### [ASSIGNED TASK]
Exact transcription, pictures omitted: begin at the top line of the records below and end with the line bearing "(7) with its".

### [SOURCE DATA]
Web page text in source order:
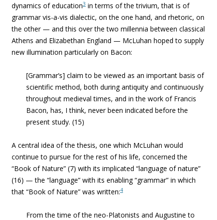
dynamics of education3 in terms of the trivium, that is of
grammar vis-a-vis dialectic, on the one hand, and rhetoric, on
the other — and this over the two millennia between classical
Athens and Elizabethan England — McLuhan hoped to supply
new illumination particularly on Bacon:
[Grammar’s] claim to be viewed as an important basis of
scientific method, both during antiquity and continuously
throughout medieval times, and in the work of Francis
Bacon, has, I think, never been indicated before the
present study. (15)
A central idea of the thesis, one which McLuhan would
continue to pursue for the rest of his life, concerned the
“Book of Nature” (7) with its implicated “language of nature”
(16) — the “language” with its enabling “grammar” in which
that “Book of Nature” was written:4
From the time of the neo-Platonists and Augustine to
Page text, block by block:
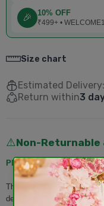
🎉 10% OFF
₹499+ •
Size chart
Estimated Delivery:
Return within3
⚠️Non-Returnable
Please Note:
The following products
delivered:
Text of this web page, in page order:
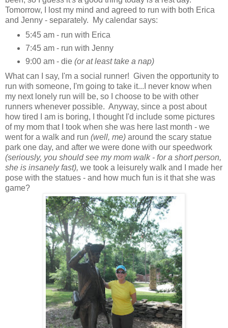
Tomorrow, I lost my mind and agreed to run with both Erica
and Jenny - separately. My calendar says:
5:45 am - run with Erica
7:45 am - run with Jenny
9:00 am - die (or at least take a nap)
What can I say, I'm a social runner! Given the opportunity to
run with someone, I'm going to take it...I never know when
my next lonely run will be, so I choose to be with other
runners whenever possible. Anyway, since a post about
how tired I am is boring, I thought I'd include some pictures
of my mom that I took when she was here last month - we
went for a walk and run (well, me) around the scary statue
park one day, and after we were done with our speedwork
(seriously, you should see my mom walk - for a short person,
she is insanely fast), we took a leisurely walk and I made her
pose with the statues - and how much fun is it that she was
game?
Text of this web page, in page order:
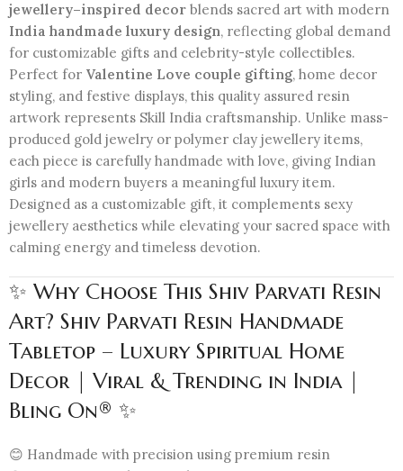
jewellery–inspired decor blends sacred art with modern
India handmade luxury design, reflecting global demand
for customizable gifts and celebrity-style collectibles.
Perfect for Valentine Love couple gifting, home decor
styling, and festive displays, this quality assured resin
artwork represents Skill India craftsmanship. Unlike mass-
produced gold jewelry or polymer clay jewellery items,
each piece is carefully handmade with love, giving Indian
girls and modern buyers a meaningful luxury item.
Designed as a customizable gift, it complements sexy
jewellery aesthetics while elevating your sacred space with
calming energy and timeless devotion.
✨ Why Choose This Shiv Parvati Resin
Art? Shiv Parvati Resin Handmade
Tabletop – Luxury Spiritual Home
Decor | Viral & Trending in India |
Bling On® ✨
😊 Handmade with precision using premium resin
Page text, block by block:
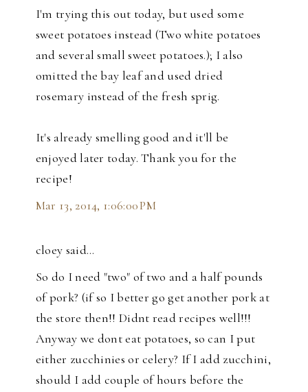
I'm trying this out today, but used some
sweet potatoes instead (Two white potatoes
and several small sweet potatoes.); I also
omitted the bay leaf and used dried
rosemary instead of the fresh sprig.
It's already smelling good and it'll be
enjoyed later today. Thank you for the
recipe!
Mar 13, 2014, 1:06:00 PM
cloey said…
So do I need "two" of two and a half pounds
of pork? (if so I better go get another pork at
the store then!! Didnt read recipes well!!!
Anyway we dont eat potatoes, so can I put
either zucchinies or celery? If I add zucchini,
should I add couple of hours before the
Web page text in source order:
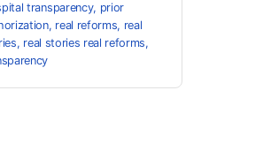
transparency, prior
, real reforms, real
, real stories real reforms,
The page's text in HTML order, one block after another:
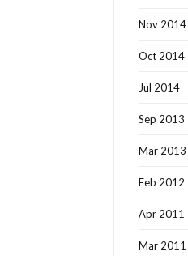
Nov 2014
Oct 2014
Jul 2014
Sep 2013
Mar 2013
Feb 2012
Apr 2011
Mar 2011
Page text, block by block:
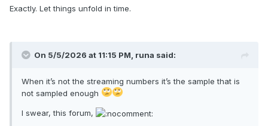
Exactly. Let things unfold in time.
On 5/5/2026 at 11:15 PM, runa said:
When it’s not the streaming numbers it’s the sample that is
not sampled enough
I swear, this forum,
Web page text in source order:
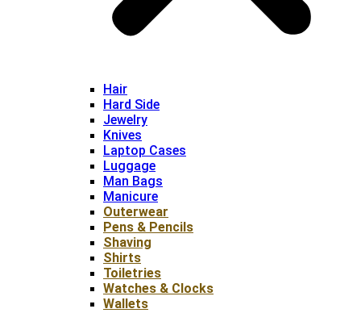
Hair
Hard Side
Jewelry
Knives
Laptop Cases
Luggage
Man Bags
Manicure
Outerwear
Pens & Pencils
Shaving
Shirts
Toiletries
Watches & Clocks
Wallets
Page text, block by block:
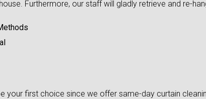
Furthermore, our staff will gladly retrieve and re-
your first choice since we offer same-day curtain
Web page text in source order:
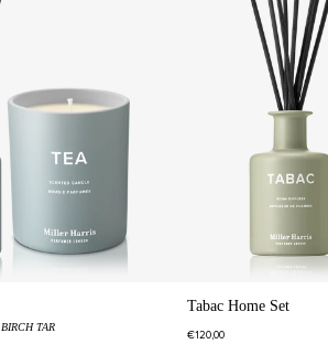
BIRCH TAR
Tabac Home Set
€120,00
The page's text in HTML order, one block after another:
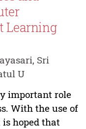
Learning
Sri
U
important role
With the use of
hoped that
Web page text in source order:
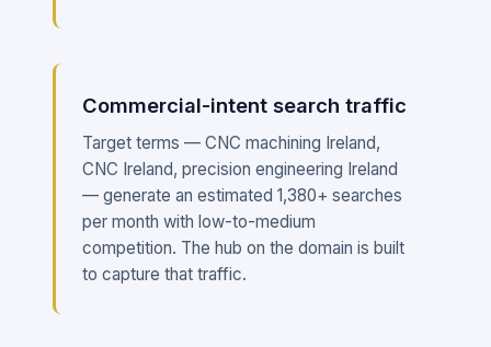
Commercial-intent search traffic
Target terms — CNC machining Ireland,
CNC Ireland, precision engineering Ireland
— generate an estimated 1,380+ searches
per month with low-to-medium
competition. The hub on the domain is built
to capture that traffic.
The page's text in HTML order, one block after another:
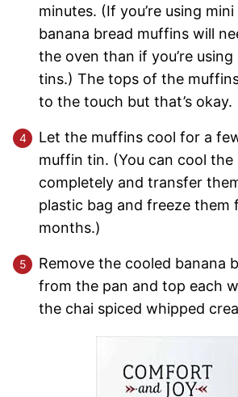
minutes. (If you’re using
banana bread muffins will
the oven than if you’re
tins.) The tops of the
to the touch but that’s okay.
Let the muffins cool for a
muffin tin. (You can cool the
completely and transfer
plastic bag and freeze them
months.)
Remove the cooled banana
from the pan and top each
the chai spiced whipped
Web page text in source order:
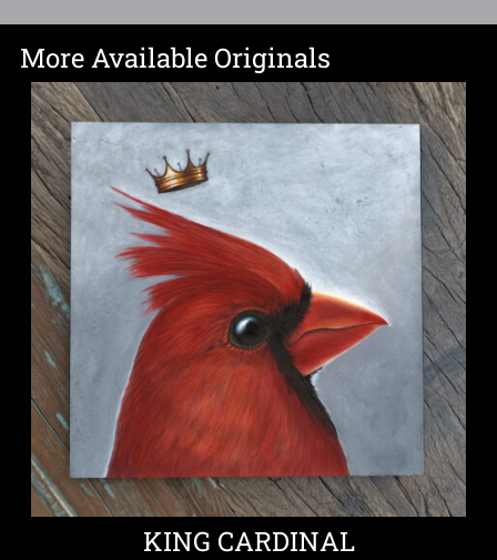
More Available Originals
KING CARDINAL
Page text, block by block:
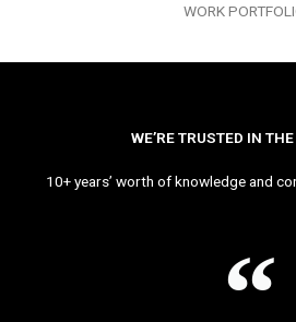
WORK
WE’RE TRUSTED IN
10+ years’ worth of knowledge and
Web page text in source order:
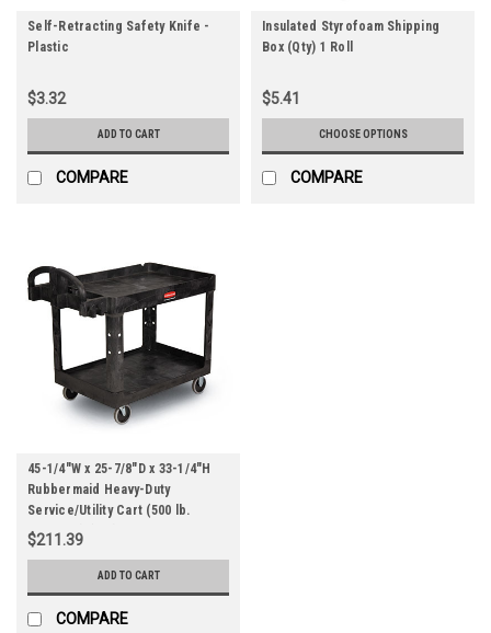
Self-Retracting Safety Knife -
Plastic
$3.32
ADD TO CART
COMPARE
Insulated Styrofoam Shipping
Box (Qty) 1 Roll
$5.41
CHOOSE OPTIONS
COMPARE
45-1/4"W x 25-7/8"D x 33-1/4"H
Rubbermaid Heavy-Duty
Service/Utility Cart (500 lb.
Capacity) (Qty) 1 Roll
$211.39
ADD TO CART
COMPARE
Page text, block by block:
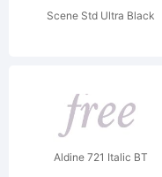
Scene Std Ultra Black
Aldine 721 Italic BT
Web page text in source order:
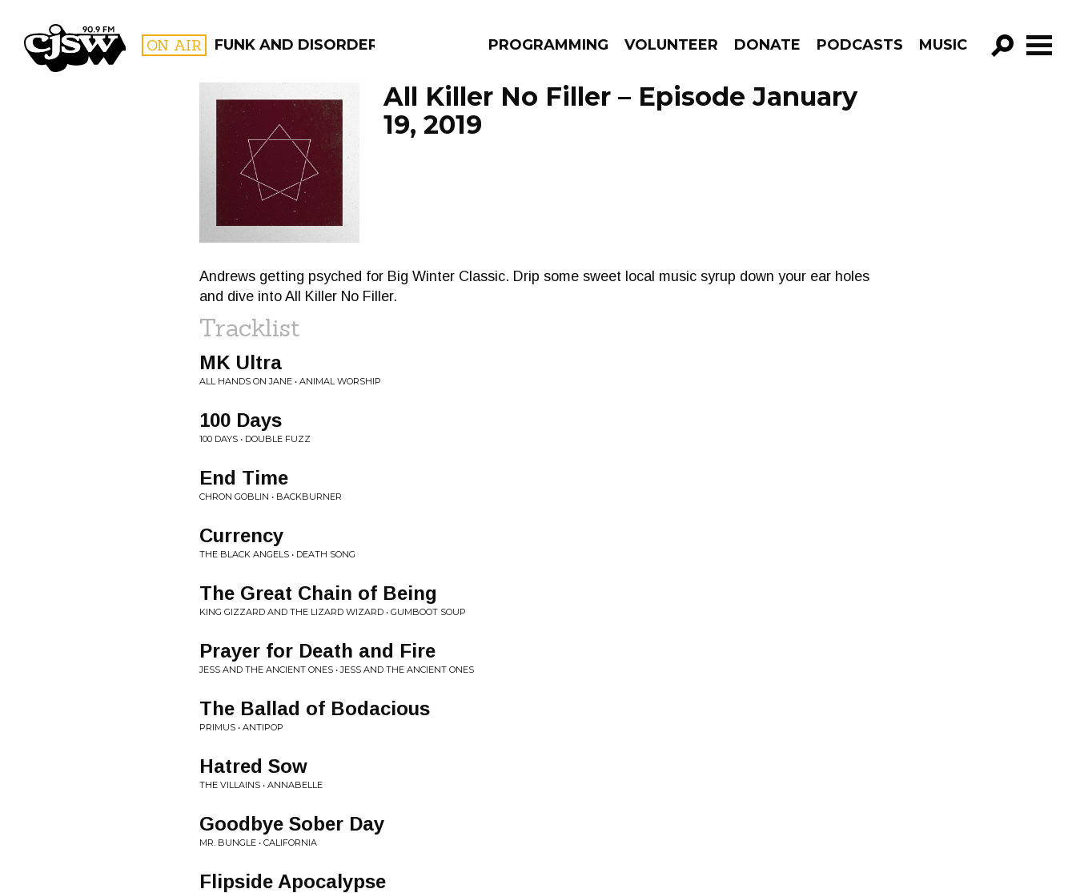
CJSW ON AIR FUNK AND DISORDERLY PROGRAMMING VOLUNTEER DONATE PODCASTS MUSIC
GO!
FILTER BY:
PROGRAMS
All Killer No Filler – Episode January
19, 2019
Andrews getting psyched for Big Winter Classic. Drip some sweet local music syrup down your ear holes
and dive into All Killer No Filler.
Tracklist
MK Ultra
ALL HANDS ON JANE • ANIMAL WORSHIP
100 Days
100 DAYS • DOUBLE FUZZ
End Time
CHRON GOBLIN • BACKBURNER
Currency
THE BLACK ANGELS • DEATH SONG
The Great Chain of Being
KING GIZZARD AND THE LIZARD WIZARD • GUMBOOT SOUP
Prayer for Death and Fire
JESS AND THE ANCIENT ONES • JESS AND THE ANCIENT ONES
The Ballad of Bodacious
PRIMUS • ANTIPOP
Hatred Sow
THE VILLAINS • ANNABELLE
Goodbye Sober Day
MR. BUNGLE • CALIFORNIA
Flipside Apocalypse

### [RESULT]
Web page text in source order:
dynamics of education3 in terms of the trivium, that is of
grammar vis-a-vis dialectic, on the one hand, and rhetoric, on
the other — and this over the two millennia between classical
Athens and Elizabethan England — McLuhan hoped to supply
new illumination particularly on Bacon:
[Grammar’s] claim to be viewed as an important basis of
scientific method, both during antiquity and continuously
throughout medieval times, and in the work of Francis
Bacon, has, I think, never been indicated before the
present study. (15)
A central idea of the thesis, one which McLuhan would
continue to pursue for the rest of his life, concerned the
“Book of Nature” (7) with its implicated “language of nature”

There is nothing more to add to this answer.